I remember not very long ago (10 years back), Labour did not have a single seat in the South East of England.....and their closest shot (Dover), they were still 800 votes short.After 1997, it was a much rosier picture for them- there is no reason why the same cannot happen for us in the North....indeed, we are far stronger in the North right now than Labour were in the South East back then.

Whilst this article is ostensibly about Yorkshire, I am not certain where these great advances at last year's local elections are. The Yorkshire battleground for us is in the West and South, and we have been under performing here in an alarming way in recent years - there was a net loss amongst these councils last May.

I am the first to recognise the fntastic successes in parts of Lancashire, Cheshire and Sunderland, but with so many seats up for grabs in yorkshire, I would feel more confident with a lttle realism and understanding of the real situation from those in charge there

Do we still have a shadow minister for Leeds & Bradford?
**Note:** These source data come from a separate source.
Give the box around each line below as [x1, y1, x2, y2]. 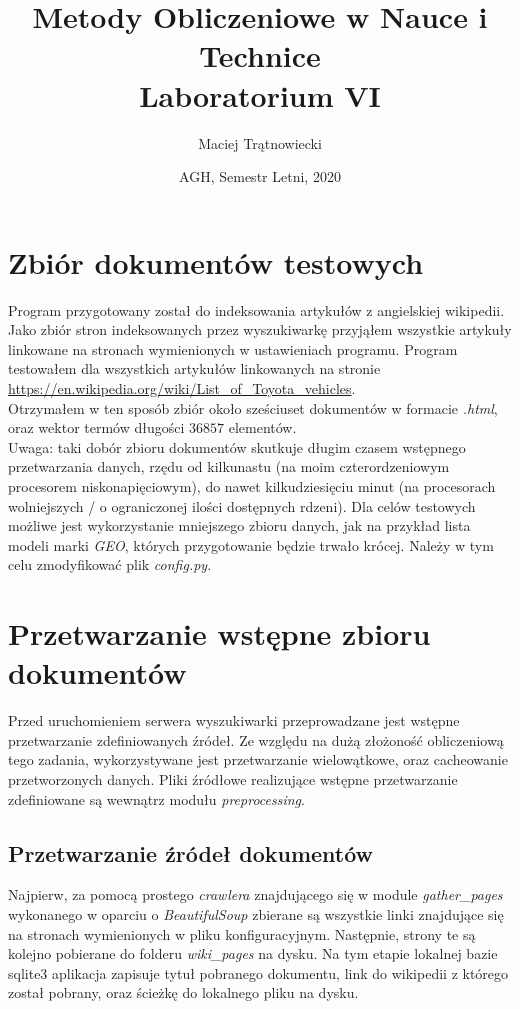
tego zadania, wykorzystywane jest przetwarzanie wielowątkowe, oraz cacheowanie [8, 749, 508, 770]
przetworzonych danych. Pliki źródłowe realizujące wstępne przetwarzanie [8, 769, 458, 790]
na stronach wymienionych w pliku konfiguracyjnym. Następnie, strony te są [8, 923, 476, 944]
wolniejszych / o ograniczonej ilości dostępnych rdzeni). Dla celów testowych [8, 495, 476, 516]
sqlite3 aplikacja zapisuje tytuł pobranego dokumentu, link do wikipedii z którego [8, 962, 509, 983]
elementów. [228, 417, 297, 438]
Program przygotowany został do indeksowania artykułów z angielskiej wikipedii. [8, 299, 505, 320]
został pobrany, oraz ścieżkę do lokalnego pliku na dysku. [8, 982, 359, 1003]
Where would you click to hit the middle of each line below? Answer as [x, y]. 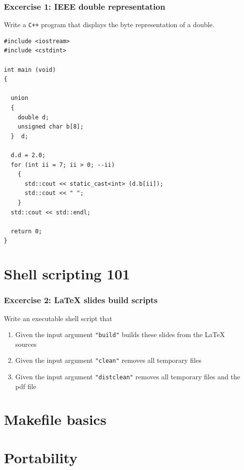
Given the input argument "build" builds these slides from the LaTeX [120, 334]
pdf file [26, 386]
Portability [41, 457]
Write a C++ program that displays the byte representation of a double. [109, 24]
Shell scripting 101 [67, 274]
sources [26, 344]
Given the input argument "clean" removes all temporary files [108, 360]
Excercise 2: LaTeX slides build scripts [81, 300]
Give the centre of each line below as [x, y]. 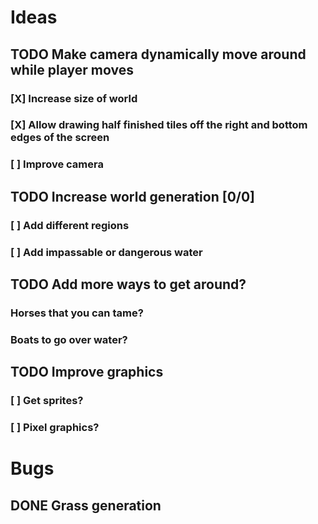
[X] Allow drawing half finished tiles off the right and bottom [159, 125]
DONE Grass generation [86, 505]
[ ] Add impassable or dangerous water [106, 252]
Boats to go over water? [69, 339]
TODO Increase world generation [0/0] [133, 196]
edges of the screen [60, 138]
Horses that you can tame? [77, 313]
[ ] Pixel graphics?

There hasn't been a sound from Hague since his appointment

"Yorkshire will get the Tories to 45%"

Okay, that came true quicker than expected :-)

I think we need to be more careful what we mean when we talk about the "North" as well as "Yorkshire". The North is not an homogenous place and in some parts we are doing really well, others we are gaining grounds and in yet other areas we have not made an impact or suffered setbacks. There are some practical issues amongst this, not least that it is necessary to build up the Conservative voting habit in areas that have lost it and where we may not have had councillors in proper numbers for a long time. The answer is to build up the base with hard graft. All the evidence shows that this will happen and we will win these places back.

Two points:

1) At the next election people will see that they have a real chance of voting out an unpopular government, but only if they vote Conservative. As the election draws closer I think more people will realise that. I suspect as a result of this we could take some traditionally Tory seats in the North of England (and Wales and Soctland for that matter) with swings higher than the national trend.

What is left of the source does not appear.